Как из психоанализа, так и из истории культуры мы знаем, что совпадения не бывают случайными. Эти темы действительно были близки и важны для русских интеллигентных людей того времени, а Фрейд хорошо знал этот круг своих пациентов и выбрал в нем достаточно репрезентативную фигуру. Попадание оказалось точным. Психоанализ одного детского невроза обнаружил те же ключевые проблемы и характерные черты, что и итоги развития богатейшего пласта культуры. В бессознательном маленького Панкеева обнаружились те же мотивы, что и на верхних, профессионально сублимированных уровнях его родной культуры.

Русские философы не отказывались от подобных соотнесений, которые сегодня кажутся, возможно, излишне прямолинейными. По словам Федора Степуна, „наши личные чувства неожиданно приводили нас к постановке последних нравственных и даже богословских вопросов".

Но возможно, что соображения о специфических чертах „даже тех русских, которые не являются невротиками", — не более чем иллюзии восприятия и самовосприятия, порожденные исторической ситуацией, а также этнокультурными стереотипами, под действие которых подпадают даже самые тонкие наблюдатели. Впрочем, идеи Фрейда о русских, верные или ошибочные, не имели, насколько известно, никаких внеинтеллектуальных последствий. А вот „Скифы" сыграли свою роль в популярности евразийства, кинувшего в тридцатых годах русскую эмиграцию в „тяжелые, нежные лапы" НКВД.

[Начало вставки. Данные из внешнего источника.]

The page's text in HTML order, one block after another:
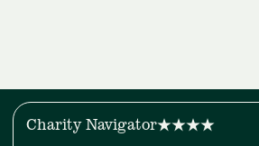
Charity Navigator

Может быть, стоит обратить к России сказанные по другому поводу слова Тютчева, от которых наверняка отталкивался Блок:

Природа — сфинкс. И тем она верней

Своим искусом губит человека,

Что, может статься, никакой от века

Загадки нет и не было у ней.

Конечно, и в этой трактовке есть все те же русские неясность, диалектика, амбивалентность. Чем, каким искусом и обманом привлекает и губит русский сфинкс, у которого нет загадки? Например, чем в таком случае русские интересовали Фрейда?

И все же конец нашего столетия, столь отличный от его начала, подсказывает именно такую трактовку „русской идеи". Если мы с ней соглашаемся, тогда остается еще одно, более прагматическое объяснение „тяготения" Фрейда к русскому „элементу". Сложные и неправдоподобные конструкции легче воспринимаются — в частности, и самим их автором — на экзотической почве, тем более на такой, которая подготовлена априорно существующими стереотипами. „Русский материал" для Фрейда представлял определенную ценность и давал некоторые преимущества. История Панкеева писалась в большой степени как решающий аргумент против той критики, которой подвергли теорию „первичной сцены" отходящие от Фрейда его участники. Локализация действия в экзотической стране, о которой мало что известно и потому все кажется возможным, не раз помогала радикально мыслящим интеллектуалам придавать повествованию некую степень правдоподобия. Так, — беря нарочито далекие примеры, — русские романтики отправляли своих героев к цыганам или на Кавказ; Монтескье изображал свои идеи осуществленными в Персии; Ницше примерно туда же поместил своего сверхчеловека; Богданову пришлось отправить свой социальный идеал дальше, на Марс; а Леви-Стросс находил свои идеи среди диких индейцев. Фрейда интересовали не социальные утопии, а психологические теории и конкретные человеческие судьбы, которые могли бы их подтвердить; но функции экзотического материала оставались теми же. Экзотика требовалась тогда, когда развитие идеи грозило выйти за пределы правдоподобия.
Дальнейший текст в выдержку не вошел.